Nun ja, nehmen wir nochmals Großbritannien: Sie schauen hauptsächlich auf sich. US-Bands genießen natürlich noch Aufmerksamkeit. Aber was in Ägypten diesbezüglich passiert, interessiert die meisten nicht. Europäer sind da anders. Vielleicht nicht so anders, wie es möglich wäre. Aber einige Leute, mit denen ich spreche, kennen Umm Kulthum. Es gibt auch Begegnungen: Robert Plant hat sich viel mit ihr auseinandergesetzt und Led Zeppelin haben einmal mit ägyptischen Musikern zusammen gespielt. Aber es ist doch schon eher noch so, dass z.B. bei einem britischen Preis in der Kategorie „International“ einmal nur Amerikaner nominiert waren. Und ja, es gibt tolle Bands in allen Ländern. Aber auch ich kenne eigentlich kaum eine Band aus Deutschland.

Du hast schon einen gewissen Weg hinter Dir mit Deiner Musik bis zu dem Punkt, an dem Du nun bist. Letzte Frage: Was ist für Dich – Stand jetzt – das Schlimmste im Musik-Geschäft?

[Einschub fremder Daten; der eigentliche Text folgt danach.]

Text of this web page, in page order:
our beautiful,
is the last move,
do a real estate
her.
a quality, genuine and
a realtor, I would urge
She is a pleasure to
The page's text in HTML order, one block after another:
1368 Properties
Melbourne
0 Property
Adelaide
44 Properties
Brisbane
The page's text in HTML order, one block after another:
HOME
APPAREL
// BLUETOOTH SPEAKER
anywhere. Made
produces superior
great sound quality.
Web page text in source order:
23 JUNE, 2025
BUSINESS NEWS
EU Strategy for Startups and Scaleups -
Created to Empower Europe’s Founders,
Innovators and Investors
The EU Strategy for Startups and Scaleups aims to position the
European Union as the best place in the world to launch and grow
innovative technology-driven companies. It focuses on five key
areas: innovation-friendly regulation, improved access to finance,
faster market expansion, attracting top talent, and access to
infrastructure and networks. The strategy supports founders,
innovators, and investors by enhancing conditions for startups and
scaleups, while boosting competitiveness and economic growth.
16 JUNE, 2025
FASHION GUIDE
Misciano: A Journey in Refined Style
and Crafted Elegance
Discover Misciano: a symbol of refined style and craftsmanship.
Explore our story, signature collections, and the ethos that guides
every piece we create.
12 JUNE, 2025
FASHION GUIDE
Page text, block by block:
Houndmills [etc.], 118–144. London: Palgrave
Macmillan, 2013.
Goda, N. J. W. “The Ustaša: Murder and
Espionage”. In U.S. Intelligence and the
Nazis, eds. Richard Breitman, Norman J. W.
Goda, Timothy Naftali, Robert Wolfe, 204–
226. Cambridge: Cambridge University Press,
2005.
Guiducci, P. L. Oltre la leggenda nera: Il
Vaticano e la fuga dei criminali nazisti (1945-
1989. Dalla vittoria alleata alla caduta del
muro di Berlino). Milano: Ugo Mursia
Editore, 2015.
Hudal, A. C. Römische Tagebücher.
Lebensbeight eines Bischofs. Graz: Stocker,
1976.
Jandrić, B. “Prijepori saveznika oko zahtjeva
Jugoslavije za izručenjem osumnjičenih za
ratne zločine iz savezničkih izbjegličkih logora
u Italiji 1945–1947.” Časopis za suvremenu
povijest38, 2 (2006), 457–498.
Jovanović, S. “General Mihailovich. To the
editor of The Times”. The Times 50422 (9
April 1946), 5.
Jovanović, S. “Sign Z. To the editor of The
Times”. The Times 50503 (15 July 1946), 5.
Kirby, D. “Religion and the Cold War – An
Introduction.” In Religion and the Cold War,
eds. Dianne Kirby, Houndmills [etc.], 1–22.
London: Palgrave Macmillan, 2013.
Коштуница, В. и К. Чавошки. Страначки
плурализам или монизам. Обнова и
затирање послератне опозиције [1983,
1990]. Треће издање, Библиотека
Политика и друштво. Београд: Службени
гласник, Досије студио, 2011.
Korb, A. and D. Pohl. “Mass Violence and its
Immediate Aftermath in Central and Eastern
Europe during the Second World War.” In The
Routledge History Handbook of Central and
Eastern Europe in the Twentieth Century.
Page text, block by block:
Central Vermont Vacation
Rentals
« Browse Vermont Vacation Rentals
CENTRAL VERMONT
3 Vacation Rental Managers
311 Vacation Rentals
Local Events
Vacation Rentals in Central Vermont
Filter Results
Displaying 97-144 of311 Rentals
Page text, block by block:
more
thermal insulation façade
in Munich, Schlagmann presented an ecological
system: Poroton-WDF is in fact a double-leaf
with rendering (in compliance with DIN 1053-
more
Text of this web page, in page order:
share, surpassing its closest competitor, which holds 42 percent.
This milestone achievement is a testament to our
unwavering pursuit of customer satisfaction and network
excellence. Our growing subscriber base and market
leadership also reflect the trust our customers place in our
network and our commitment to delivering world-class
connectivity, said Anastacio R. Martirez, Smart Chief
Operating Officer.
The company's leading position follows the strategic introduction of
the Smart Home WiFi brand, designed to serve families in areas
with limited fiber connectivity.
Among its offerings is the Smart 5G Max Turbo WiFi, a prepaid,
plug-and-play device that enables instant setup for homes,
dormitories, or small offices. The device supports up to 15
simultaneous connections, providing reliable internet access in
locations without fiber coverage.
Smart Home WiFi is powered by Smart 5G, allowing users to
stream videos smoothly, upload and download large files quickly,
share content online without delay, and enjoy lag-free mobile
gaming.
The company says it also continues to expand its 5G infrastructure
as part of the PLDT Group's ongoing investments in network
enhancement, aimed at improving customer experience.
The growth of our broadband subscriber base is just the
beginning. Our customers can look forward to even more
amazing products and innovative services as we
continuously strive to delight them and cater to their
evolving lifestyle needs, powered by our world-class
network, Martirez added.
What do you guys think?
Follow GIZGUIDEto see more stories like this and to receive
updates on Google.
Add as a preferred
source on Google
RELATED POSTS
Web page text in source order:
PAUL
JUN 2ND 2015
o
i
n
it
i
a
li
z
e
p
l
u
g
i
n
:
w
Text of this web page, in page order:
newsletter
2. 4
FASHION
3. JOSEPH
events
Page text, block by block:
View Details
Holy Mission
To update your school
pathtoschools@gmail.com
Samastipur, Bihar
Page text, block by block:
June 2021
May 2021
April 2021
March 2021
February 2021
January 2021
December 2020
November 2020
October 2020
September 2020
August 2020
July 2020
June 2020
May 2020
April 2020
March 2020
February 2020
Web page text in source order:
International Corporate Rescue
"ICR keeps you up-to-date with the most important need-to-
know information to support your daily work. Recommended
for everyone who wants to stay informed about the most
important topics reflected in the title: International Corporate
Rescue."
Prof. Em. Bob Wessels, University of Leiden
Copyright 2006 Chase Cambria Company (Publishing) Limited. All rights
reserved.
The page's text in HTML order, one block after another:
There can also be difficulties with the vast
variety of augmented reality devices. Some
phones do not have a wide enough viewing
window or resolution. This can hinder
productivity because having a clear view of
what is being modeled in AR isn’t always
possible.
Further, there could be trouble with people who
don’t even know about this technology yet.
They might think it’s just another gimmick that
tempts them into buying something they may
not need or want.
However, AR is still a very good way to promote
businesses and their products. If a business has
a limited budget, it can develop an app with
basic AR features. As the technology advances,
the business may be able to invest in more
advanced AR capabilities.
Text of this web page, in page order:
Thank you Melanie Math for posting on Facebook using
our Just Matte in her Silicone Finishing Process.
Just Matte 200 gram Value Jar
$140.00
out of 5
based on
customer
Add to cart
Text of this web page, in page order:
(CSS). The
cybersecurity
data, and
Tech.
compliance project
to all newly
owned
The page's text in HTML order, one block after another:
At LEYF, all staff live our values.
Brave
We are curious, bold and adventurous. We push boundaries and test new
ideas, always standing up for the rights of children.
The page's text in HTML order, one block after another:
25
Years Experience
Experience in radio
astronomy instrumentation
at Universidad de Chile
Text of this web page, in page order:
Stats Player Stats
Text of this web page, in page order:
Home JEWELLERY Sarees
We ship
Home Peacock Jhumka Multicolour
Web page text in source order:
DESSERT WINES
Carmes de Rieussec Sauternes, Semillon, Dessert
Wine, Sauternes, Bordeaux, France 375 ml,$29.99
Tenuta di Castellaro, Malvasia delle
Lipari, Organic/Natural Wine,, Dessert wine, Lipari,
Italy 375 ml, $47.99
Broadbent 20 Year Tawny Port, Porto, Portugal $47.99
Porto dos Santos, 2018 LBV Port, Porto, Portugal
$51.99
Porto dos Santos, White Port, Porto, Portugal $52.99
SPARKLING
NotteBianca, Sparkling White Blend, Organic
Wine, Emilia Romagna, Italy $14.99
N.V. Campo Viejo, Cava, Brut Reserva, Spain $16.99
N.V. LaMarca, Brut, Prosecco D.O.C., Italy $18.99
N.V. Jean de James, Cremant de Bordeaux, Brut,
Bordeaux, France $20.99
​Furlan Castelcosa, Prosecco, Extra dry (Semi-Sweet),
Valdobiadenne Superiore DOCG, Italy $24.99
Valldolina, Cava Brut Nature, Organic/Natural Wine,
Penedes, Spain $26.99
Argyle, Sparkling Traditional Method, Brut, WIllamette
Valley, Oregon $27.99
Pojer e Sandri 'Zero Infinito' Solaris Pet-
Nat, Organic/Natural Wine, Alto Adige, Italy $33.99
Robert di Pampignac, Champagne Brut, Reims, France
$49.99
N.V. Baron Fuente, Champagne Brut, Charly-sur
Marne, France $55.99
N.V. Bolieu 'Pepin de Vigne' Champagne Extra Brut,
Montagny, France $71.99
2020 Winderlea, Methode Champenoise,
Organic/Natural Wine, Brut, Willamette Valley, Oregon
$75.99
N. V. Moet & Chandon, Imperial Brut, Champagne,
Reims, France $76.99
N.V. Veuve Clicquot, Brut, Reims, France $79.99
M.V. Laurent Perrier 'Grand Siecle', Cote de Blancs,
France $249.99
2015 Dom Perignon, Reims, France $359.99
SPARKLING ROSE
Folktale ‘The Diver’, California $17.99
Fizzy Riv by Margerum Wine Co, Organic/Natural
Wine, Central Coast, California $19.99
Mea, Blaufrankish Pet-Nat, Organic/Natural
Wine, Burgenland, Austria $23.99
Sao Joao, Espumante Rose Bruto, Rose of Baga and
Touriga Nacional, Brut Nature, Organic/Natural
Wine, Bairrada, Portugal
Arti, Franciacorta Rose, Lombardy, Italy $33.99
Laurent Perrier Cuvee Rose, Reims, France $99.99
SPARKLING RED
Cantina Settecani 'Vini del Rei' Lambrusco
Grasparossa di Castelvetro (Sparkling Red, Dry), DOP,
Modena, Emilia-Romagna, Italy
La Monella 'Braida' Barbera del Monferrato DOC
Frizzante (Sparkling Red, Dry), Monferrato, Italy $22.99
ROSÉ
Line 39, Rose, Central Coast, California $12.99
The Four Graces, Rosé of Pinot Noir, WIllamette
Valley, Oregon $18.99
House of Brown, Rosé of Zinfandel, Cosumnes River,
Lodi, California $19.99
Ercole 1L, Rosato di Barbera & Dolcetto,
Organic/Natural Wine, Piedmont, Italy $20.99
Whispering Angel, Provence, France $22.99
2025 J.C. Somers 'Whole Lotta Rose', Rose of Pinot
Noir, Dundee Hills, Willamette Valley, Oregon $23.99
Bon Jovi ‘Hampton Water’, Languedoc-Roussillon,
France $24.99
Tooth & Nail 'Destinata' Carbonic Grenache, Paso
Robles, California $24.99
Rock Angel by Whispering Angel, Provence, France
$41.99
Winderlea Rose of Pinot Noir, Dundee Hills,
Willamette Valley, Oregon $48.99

Das Schlimmste? (überlegt) Vielleicht die Vielzahl von beschissener Musik. Und der Umstand, dass es anscheinend nur noch eine sehr kleine Anzahl an Menschen gibt, die sich komplette Alben anhören – das ist beschämend! Erst wenn ich mir die Zeit nehme, ein Album zu hören, erkenne ich Details und kann mich vollständig auf die Musik einlassen. Und wenn teilweise keine Alben mehr veröffentlicht werden, ist das beschämend. Es ist, als würde man keine Bücher mehr veröffentlichen, sondern nur noch einzelne Texte und Passagen.

Im Herbst erscheint Taminos erstes Album, das sicherlich lohnenswert sein wird, komplett angehört zu werden.